7 Patterns and Associations Analysis

In this section, we will explore methods for analyzing patterns and associations within datasets. These methods are instrumental in uncovering relationships between variables, identifying underlying patterns, and elucidating complex structures within the data. Specifically, we will discuss correlation analysis, heatmap visualization, hierarchical clustering, and other techniques for exploring patterns and associations in various types of datasets.

7.1 Correlation analysis and visualization

Correlation analysis quantifies the strength and direction of the linear relationship between two continuous variables. It helps in understanding how variables are related to each other and can identify potential associations or dependencies within the data. Heatmap visualization is commonly integrated with correlation analysis to visually represent correlation matrices, allowing for the identification of patterns and relationships between variables.

7.1.1 Pearson Correlation Heatmap with microViz Package

In this section, we utilize the cor_heatmap function available in the microViz package to generate a heatmap visualizing Pearson correlation coefficients between variables. This technique allows for the exploration of relationships and patterns within the data, providing insights into the strength and direction of linear associations between variables.

ps_extra <- ps_dietswap %>%
tax_transform(
  trans = "clr",
  rank = "Genus",
  keep_counts = TRUE,
  zero_replace = 0,
  add = 0,
  transformation = NULL
)
# Load required packages
library(phyloseq)
library(microViz)

# Set up the data with numerical variables and filter to top taxa
ps <- ps_dietswap %>%
  ps_mutate(
    bmi = recode(bmi_group, obese = 3, overweight = 2, lean = 1),
    female = if_else(sex == "female", true = 1, false = 0),
    african = if_else(nationality == "AFR", true = 1, false = 0)
  ) %>%
  tax_filter(
    tax_level = "Genus", min_prevalence = 1 / 10, min_sample_abundance = 1 / 10
  ) %>%
  tax_transform("identity", rank = "Genus")

# Randomly select 30 taxa from the 50 most abundant taxa (just for demo)
set.seed(123)
top_taxa <- tax_top(ps_dietswap, n = 10, by = sum, rank = "unique", use_counts = FALSE)

taxa <- sample(tax_top(ps_dietswap, n = 50), size = 30)

# Clean the data and draw the correlation heatmap 
cor_heatmap(
  data = ps, 
  taxa = taxa,
  taxon_renamer = function(x) stringr::str_remove(x, " [ae]t rel."),
  tax_anno = taxAnnotation(
    Prev. = anno_tax_prev(undetected = 50),
    Log2 = anno_tax_box(undetected = 50, trans = "log2", zero_replace = 1)
  )
)

Note: The parameter min_prevalence = 0.1 is set, equivalent to approximately 23 out of 222 samples.
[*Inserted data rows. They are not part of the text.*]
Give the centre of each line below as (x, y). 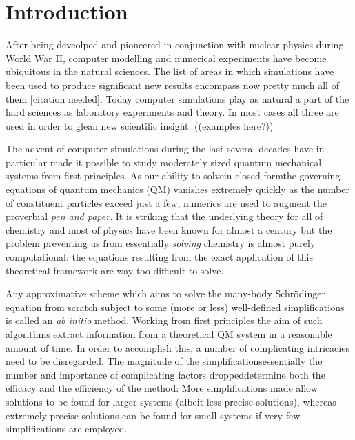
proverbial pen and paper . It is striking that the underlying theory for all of (164, 216)
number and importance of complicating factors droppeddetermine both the (165, 374)
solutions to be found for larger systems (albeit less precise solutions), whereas (171, 401)
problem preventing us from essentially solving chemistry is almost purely (161, 243)
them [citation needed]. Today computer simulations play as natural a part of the (177, 98)
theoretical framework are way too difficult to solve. (115, 270)
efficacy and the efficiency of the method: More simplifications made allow (162, 388)
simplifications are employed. (67, 429)
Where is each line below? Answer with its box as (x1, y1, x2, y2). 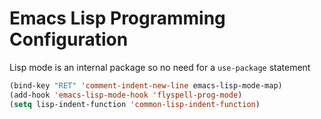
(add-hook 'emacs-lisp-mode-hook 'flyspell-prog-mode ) (9, 90, 243, 100)
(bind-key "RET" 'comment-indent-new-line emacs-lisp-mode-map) (9, 80, 283, 91)
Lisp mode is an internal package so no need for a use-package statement (9, 61, 311, 73)
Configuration (9, 28, 129, 51)
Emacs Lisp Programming (9, 7, 226, 30)
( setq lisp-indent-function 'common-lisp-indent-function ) (9, 99, 261, 109)
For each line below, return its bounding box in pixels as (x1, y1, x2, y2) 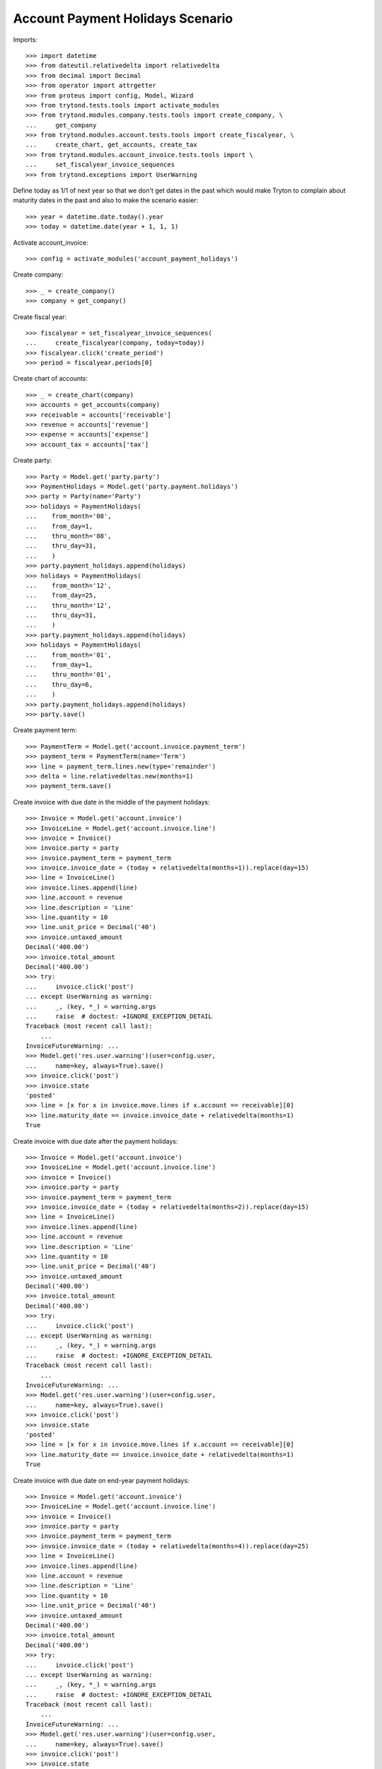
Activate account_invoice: (13, 238, 88, 247)
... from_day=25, (25, 592, 97, 599)
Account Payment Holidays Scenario (13, 11, 233, 26)
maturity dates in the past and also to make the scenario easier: (13, 196, 199, 204)
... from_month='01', (25, 651, 112, 659)
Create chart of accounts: (13, 374, 88, 383)
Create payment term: (13, 726, 77, 734)
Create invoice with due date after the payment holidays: (13, 1136, 178, 1146)

This value may vary depending on the dataset. Adjust as necessary.

7.2 Hierarchical clustering

Hierarchical clustering is a method for grouping similar observations or variables together based on their similarity or dissimilarity. It creates a hierarchical tree-like structure (dendrogram) that illustrates the relationships between clusters, allowing for the identification of natural groupings or patterns within the data.